Good, we are already working in the solution for that, what is happening here is the following: - slurmd start normally after for example a systemctl restart slurmd. - slurmd gets the "GPU relationship to core" information based on the cpus it sees, at this moment of the initialization all of them. - slurmd applies the restriction of CoreSpecCount to itself, or better said to the cgroup that is in. - slurmd receives an "scontrol reconfigure event" from the controller and spawns a copy of himself in the same cgroup that is in. - the new slurmd tries to get the socket to core information, as it's father did, but unlike his father he is in a not-new cgroup, which already has the cpu visibility limited by his father, so the information reported by nvml, which can see all the cores, is not consistent with what the slurmd sees, which is the limited version by CoreSpecCount, thus making the new slurmd process fail. I will keep you updated in regards of the progress of the solution, at this moment there is a patch that is in review phase. Regards.

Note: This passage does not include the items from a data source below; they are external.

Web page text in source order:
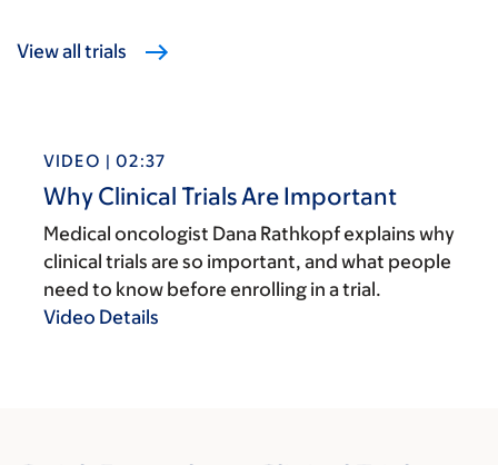
View all trials
VIDEO | 02:37
Why Clinical Trials Are Important
Medical oncologist Dana Rathkopf explains why
clinical trials are so important, and what people
need to know before enrolling in a trial.
Video Details
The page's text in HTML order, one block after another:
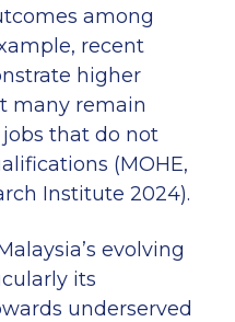
among
recent
higher
many remain
that do not
(MOHE,
Institute 2024).
evolving
its
underserved
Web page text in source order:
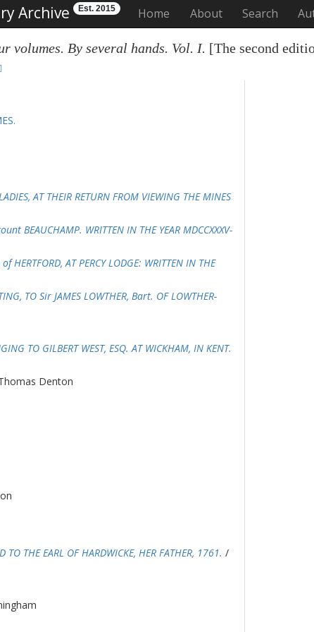
Archive Est. 2015 Home About Search
volumes. By several hands. Vol. I. [The second
AT THEIR RETURN FROM VIEWING THE MINES
BEAUCHAMP. WRITTEN IN THE YEAR MDCCXXXV-
AT PERCY LODGE: WRITTEN IN THE
TO Sir JAMES LOWTHER, Bart. OF LOWTHER-
TO GILBERT WEST, ESQ. AT WICKHAM, IN KENT.
Denton
TO THE EARL OF HARDWICKE, HER FATHER, 1761. /
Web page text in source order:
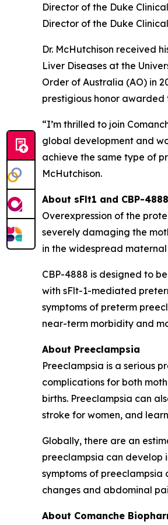
Director of the Duke
Director of the Duke
Dr. McHutchison received
Liver Diseases at the
Order of Australia (AO) in
prestigious honor
“I’m thrilled to join
global development and
achieve the same type of
McHutchison.
About sFlt1 and CBP-4888
Overexpression of the
severely damaging the
in the widespread
CBP-4888 is designed to
with sFlt-1-mediated
symptoms of preterm
near-term morbidity and
About Preeclampsia
Preeclampsia is a serious
complications for both
births. Preeclampsia can
stroke for women, and
Globally, there are an
preeclampsia can develop
symptoms of preeclampsia
changes and abdominal
About Comanche
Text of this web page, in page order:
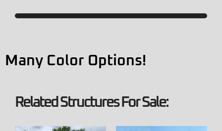
Many Color Options!
Related Structures For Sale:
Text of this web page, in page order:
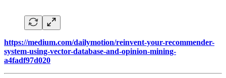
https://medium.com/dailymotion/reinvent-your-recommender-
system-using-vector-database-and-opinion-mining-
a4fadf97d020
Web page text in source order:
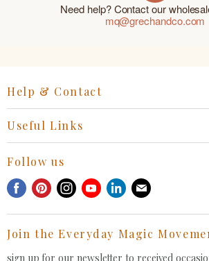
Need help? Contact our
mq@grechandco.com
Help & Contact
General Inquiries Contact
Withdrawal Request
Useful Links
Privacy Policy
Terms of Service
FAQ
Follow us
Find
Facebook
Find
Pinterest
Find
Instagram
Find
Youtube
Find
LinkedIn
Find
E-
mail
Join the Everyday Magic
sign up for our newsletter to received
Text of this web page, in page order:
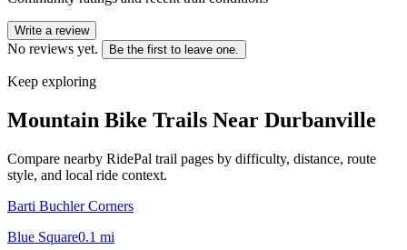
Write a review
No reviews yet. Be the first to leave one.
Keep exploring
Mountain Bike Trails Near Durbanville
Compare nearby RidePal trail pages by difficulty, distance, route
style, and local ride context.
Barti Buchler Corners
Blue Square0.1 mi
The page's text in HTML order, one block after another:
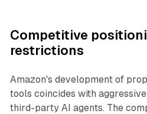
Competitive
restrictions
Amazon's development of
tools coincides with
third-party AI agents. The
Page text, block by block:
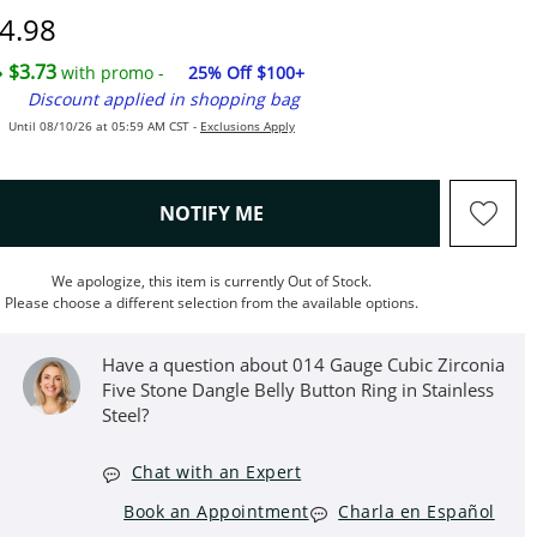
Price
$3.73 with promo -
25% Off $100+
Discount applied in shopping bag
Until 08/10/26 at 05:59 AM CST - Exclusions Apply
NOTIFY ME, THIS ACTION WILL OPEN
We apologize, this item is currently Out of Stock.
Please choose a different selection from the available options.
Have a question about 014 Gauge Cubic Zirconia
Five Stone Dangle Belly Button Ring in Stainless
Steel?
Chat with an Expert
Book an Appointment
Charla en Español

Hello Yann, We have included the fix for cgroup/v2 for this issue in the following commits: 1e5795ba - cgroup/v2 - _unset_cpuset_mem_limits do not reset untouched limits 14d789f7 - cgroup/v2 - xfree a missing field in common_cgroup_ns_destroy 440a22f3 - cgroup/v2 - Store the init cgroup path in the cgroup namespace cb10bc46 - cgroup/v2 - Fix slurmd reconfig not working when removing CoreSpecLimits 71d3ab39 - cgroup/v2 - Add log flag to reset memory.max limits 47bd81ab - cgroup/v2 - Fix slurmd reconfig not resetting CoreSpec limits with systemd 9a173446 - Merge branch 'cherrypick-995-24.11' into 'slurm-24.11' These will be shipped in the following slurm 24.11 release. In case you are using cgroup/v1, we are still working on the fix for it. Regards.